Of importance, this was promptly accomplished under difficult circumstances. In a statement posted to his Twitter account, Jeff Bezos said:

In all our work together, Mackenzie’s abilities have been on full display. She has been an extraordinary partner, ally, and mother Mackenzie posted a tweet of her own, saying, “Grateful to have finished the process of dissolving my marriage with Jeff from each other. … Happy to be giving him all my interests in the Washington Post and Blue Origin, and 75% of our Amazon stock plus voting control of my shares to support his continued contributions with the teams of these incredible companies.

Jeff and Mackenzie’s decision is an example of parties who with dignity resolved their dispute notwithstanding the amount involved and the background that led to the separation.

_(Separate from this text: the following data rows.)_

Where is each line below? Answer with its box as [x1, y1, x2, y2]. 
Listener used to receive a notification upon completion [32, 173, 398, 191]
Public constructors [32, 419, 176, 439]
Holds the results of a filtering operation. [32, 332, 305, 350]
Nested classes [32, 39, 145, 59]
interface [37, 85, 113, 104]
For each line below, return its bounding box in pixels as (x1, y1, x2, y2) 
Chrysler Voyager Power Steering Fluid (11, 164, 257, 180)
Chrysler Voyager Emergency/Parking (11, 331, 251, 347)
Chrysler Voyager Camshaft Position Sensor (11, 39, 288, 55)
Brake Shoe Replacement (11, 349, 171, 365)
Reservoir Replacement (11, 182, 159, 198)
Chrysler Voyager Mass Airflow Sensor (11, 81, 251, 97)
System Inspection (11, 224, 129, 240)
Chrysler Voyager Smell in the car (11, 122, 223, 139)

In this regard, tabloids reported intimate text messages between Bezos and TV anchor Lauren Sanchez, bringing into the public domain private information. Others have extensively written about this. Often “revelations’ of this kind lead to ugly legal fights that negatively impact the lives of those involved. Minor and adult children are impacted. Sadly, lawyers often fail to counsel their clients on how best to resolve economic disputes, and parties spend hundreds of thousands of dollars, if not millions of dollars, attempting to appease the emotional overlay of a family in disarray. Although this writer is unaware of the legal theories that could have led to the Bezos family becoming involved in expensive litigation, to the credit of the parties here, they agreed with excellent counsel to put emotions aside and enter into a settlement that saved the family the emotional and economic cost of formal litigation. Sadly, this is the exception to the general rule.

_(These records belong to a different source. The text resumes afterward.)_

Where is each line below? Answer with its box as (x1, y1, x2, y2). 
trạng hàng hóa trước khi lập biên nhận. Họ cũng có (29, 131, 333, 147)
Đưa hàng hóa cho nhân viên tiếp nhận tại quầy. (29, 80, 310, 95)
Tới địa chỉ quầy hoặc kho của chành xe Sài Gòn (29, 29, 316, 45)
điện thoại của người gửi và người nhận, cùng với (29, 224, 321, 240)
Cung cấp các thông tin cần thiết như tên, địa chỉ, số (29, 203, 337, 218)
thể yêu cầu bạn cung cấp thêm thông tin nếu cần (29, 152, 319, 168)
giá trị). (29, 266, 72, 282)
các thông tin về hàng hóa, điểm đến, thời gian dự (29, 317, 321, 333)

In my practice, I often learn of cases where parties devote substantial financial resources and emotional energy conducting discovery and investigation to prepare for an eventual trial date. In situations where businesses must be characterized as separate or joint property or apportioned, discovery is necessary. There are also situations where property has been hidden and investigation is required. In addition, where real property is in dispute, appraisals are necessary. In other words, certain fact patterns necessitate limited discovery. But to what end and extent? In counseling my clients, I try to determine which party is the “hurt” party and how that party may impact resolution. A lawyer should never forget that he or she is also a counselor and attempt to put the entire divorce process into context for the client who wants to “destroy” the other party.

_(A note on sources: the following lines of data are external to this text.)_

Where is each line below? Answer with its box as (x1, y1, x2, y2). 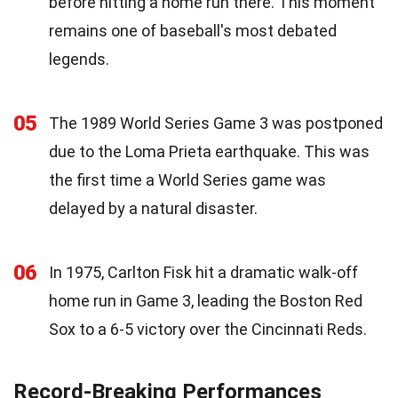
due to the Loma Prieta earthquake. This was (49, 141, 370, 161)
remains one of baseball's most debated (49, 20, 337, 40)
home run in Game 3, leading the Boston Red (49, 291, 362, 310)
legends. (49, 49, 109, 68)
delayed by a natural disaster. (49, 198, 258, 218)
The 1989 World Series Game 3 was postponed (49, 113, 383, 132)
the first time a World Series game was (49, 170, 326, 189)
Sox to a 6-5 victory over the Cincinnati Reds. (49, 319, 367, 338)

Most jurisdictions require parties to engage in mediation before a trial commences. However, mediation is not mandatory until a few weeks before a trial is scheduled to begin. During mediation, a skilled mediator explains to the parties the pros and cons of proceeding to trial and at some point, during the mediation one or both parties ask: “Why did we go through costly pre-trial litigation when we could have worked out our differences in mediation?” The simple answer is emotions motivated one or both parties during the beginning of the divorce. In other words, one or both of the parties were not ready to explore settlement. This writer is of the opinion those involved in divorce should learn from the example set by the Bezos family who calmly settled their dispute with dignity and respect.